Christian Jacob utilise cette signature pour entériner le 3ème volet, salarial. Il se livre à une manipulation des chiffres en affirmant que « le pouvoir d’achat sera garanti ». D’une part, il additionne des mesures générales (augmentation de 0,5% et 1 point d’indice uniforme soit 3,74 euros en valeur nette) et des mesures qui ne profitent qu’à une partie des fonctionnaires, qui pour certaines sont ponctuelles et limitées dans le temps et qui ne relèvent pas du maintien du pouvoir d’achat. D’autre part, il fait porter sur 2006 une mesure qui interviendra en 2007 et qui risque de se révéler la seule mesure sur le pouvoir d’achat pour cette année-là.

La réalité est que tous les fonctionnaires vont perdre au moins entre 1 et 1,3% de pouvoir d’achat en 2006 et que le retard accumulé va s’accroître. La réalité est aussi que la question d’une refonte de la grille répondant aux revendications des agents mais aussi aux besoins de la fonction publique reste entière (reconnaissance des qualifications, classements indiciaires, développement des carrières,...)

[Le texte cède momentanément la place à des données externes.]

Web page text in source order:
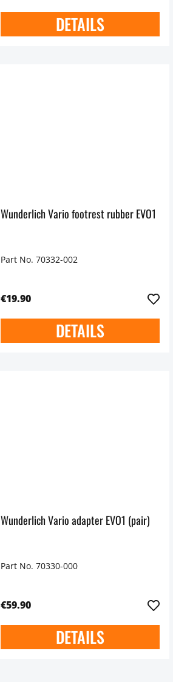
DETAILS
Wunderlich Vario footrest rubber EVO1
Part No. 70332-002
€19.90
DETAILS
Wunderlich Vario adapter EVO1 (pair)
Part No. 70330-000
€59.90
DETAILS
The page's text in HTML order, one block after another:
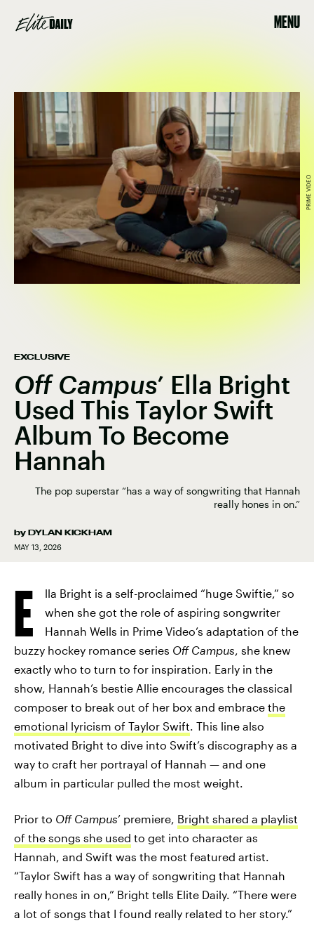
MENU
EXCLUSIVE
Off Campus’ Ella Bright
Used This Taylor Swift
Album To Become
Hannah
The pop superstar “has a way of songwriting that Hannah
really hones in on.”
by DYLAN KICKHAM
MAY 13, 2026
PRIME VIDEO
E
lla Bright is a self-proclaimed “huge Swiftie,” so
when she got the role of aspiring songwriter
Hannah Wells in Prime Video’s adaptation of the
buzzy hockey romance series Off Campus, she knew
exactly who to turn to for inspiration. Early in the
show, Hannah’s bestie Allie encourages the classical
composer to break out of her box and embrace the
emotional lyricism of Taylor Swift. This line also
motivated Bright to dive into Swift’s discography as a
way to craft her portrayal of Hannah — and one
album in particular pulled the most weight.
Prior to Off Campus’ premiere, Bright shared a playlist
of the songs she used to get into character as
Hannah, and Swift was the most featured artist.
“Taylor Swift has a way of songwriting that Hannah
really hones in on,” Bright tells Elite Daily. “There were
a lot of songs that I found really related to her story.”
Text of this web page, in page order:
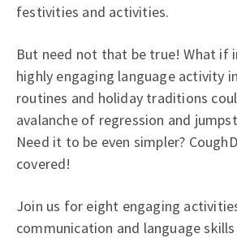
festivities and activities.
But need not that be true! What if
highly engaging language activity
routines and holiday traditions
avalanche of regression and
Need it to be even simpler?
covered!
Join us for eight engaging
communication and language
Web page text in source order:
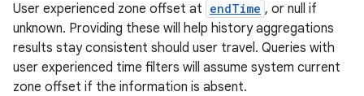
User experienced zone offset at endTime , or null if
unknown. Providing these will help history aggregations
results stay consistent should user travel. Queries with
user experienced time filters will assume system current
zone offset if the information is absent.
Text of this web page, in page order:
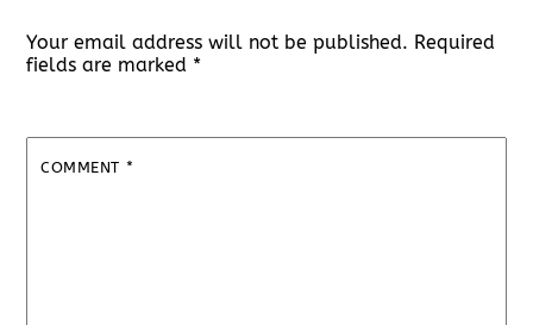
Your email address will not be published. Required
fields are marked *
COMMENT *
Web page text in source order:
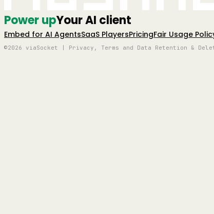
Power upYour AI client
Embed for AI AgentsSaaS PlayersPricingFair Usage
©2026 viaSocket | Privacy, Terms and Data Retention &
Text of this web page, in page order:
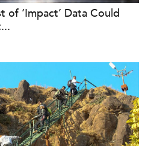
of ‘Impact’ Data Could
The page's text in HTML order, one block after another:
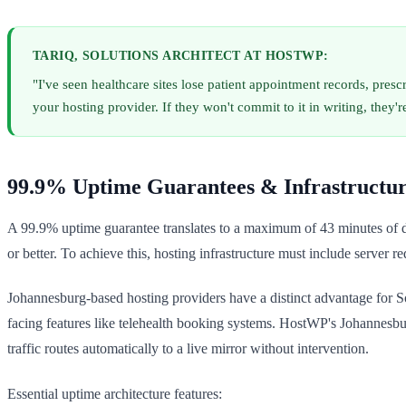
TARIQ, SOLUTIONS ARCHITECT AT HOSTWP:
"I've seen healthcare sites lose patient appointment records,
your hosting provider. If they won't commit to it in writing,
99.9% Uptime Guarantees &
A 99.9% uptime guarantee translates to a maximum of 43 minutes
or better. To achieve this, hosting infrastructure must include server
Johannesburg-based hosting providers have a distinct advantage
facing features like telehealth booking systems. HostWP's
traffic routes automatically to a live mirror without intervention.
Essential uptime architecture features:
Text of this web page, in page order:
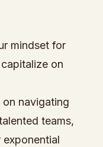
mindset for
on
navigating
teams,
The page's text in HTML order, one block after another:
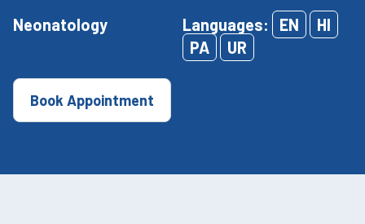
Neonatology
Languages: EN
HI
PA
UR
Book Appointment
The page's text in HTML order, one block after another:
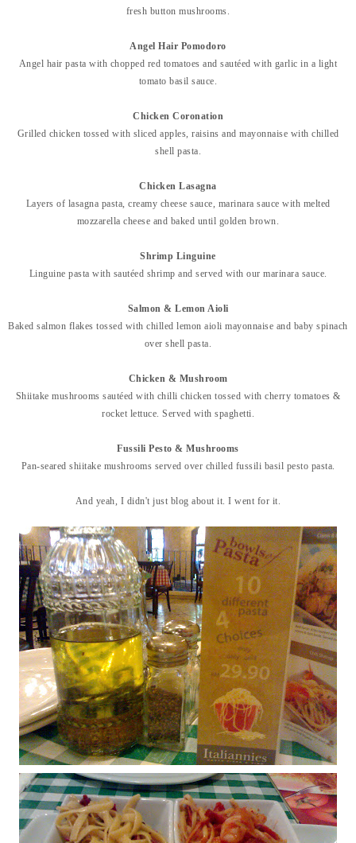
fresh button mushrooms.
Angel Hair Pomodoro
Angel hair pasta with chopped red tomatoes and sautéed with garlic in a light
tomatobasil sauce.
Chicken Coronation
Grilled chicken tossed with sliced apples, raisins and mayonnaise with chilled
shell pasta.
Chicken Lasagna
Layers of lasagna pasta, creamy cheese sauce, marinara sauce with melted
mozzarella cheese and baked until golden brown.
Shrimp Linguine
Linguine pasta with sautéed shrimp and served with our marinara sauce.
Salmon & Lemon Aioli
Baked salmon flakes tossed with chilled lemon aioli mayonnaise and baby spinach
over shell pasta.
Chicken & Mushroom
Shiitake mushrooms sautéed with chilli chicken tossed with cherry tomatoes &
rocket lettuce. Served with spaghetti.
Fussili Pesto & Mushrooms
Pan-seared shiitake mushrooms served over chilled fussili basil pesto pasta.
And yeah, I didn't just blog about it. I went for it.
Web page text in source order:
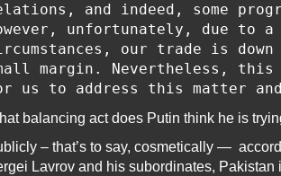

En fait, en mettant en avant 500 millions d’euros de mesures hétéroclites reportées sur une minorité de fonctionnaires, le ministre fait perdre en 2006 à l’ensemble des fonctionnaires de l’Etat environ 1 milliard d’euros en termes de pouvoir d’achat (2 milliards pour les 3 fonctions publiques) et sans doute autant en 2007. On peut difficilement concevoir un marché plus désavantageux.
Dans ce contexte le ministre est fort mal venu de distribuer les bons et les mauvais points aux organisations syndicales.

Pour la FSU les fonctionnaires ont toutes les raisons d’être dans l’action unitaire du 2 février pour réclamer une vraie politique salariale dans la fonction publique, qui passe par une revalorisation des salaires et la reconstruction de la grille, mais aussi une politique de l’emploi public et de réponse aux besoins des services publics.